A Personagem Mistério

O DN tem hoje online uma entrevista com alguém que, ao que parece, afirma que "Marques Mendes não tem causas nem carisma". Isto depreendo eu, porque a afirmação nem sequer vem entre aspas.
Falta também outro pequeno pormenor: não surge o nome do entrevistado. Alguém me ajuda a perceber quem é? É que não vejo mesmo...

08 dezembro 2006

"O Sangue dos Outros"

Um texto de Rodrigo Guedes de Carvalho, hoje no Expresso.
Vale a pena ler.

06 dezembro 2006

Informação de Serviço Público

Para o Caso de Alguém Ainda Não Ter Percebido...

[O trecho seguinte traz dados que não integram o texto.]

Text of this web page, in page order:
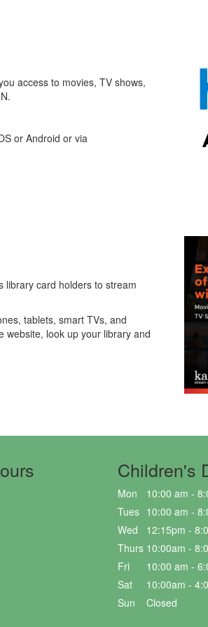
access to movies, TV shows,
or Android or via
library card holders to stream
tablets, smart TVs, and
website, look up your library and
Children's
Mon
10:00 am -
Tues 10:00 am -
Wed
12:15pm -
Thurs 10:00am -
Fri
10:00 am -
Sat
10:00am -
Sun
Closed
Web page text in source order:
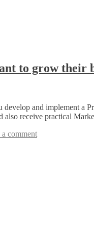
to grow their
and implement a
also receive practical
comment
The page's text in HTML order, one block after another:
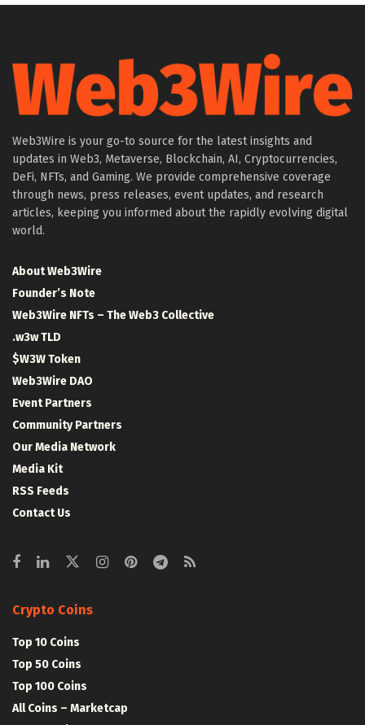
Web3Wire is your go-to source for the latest insights and
updates in Web3, Metaverse, Blockchain, AI, Cryptocurrencies,
DeFi, NFTs, and Gaming. We provide comprehensive coverage
through news, press releases, event updates, and research
articles, keeping you informed about the rapidly evolving digital
world.
About Web3Wire
Founder’s Note
Web3Wire NFTs – The Web3 Collective
.w3w TLD
$W3W Token
Web3Wire DAO
Event Partners
Community Partners
Our Media Network
Media Kit
RSS Feeds
Contact Us
Crypto Coins
Top 10 Coins
Top 50 Coins
Top 100 Coins
All Coins – Marketcap

O metro retoma o tema dos jovens mandriões, desta vez referindo-se-lhes como "universitários".E para o caso de não ter MESMO percebido... Repete no interior o que diz na primeira página:
http://www.metropoint.com/ftp/20061206_Lisbon.pdf

04 dezembro 2006

E Por Falar Em Coisas Incompreensíveis...

Deixo aqui o link para um texto de Miguel Gaspar no Diário de Notícias de hoje: E que tal descodificar?
Levanta uma questão que me parece pertinente e interessante.

Acata... Quê??

No Telejornal da Sic Notícias, oiço o pivô falar em "medidas acatatórias".
Está decidido, é desta que vou comprar um dicionário novo.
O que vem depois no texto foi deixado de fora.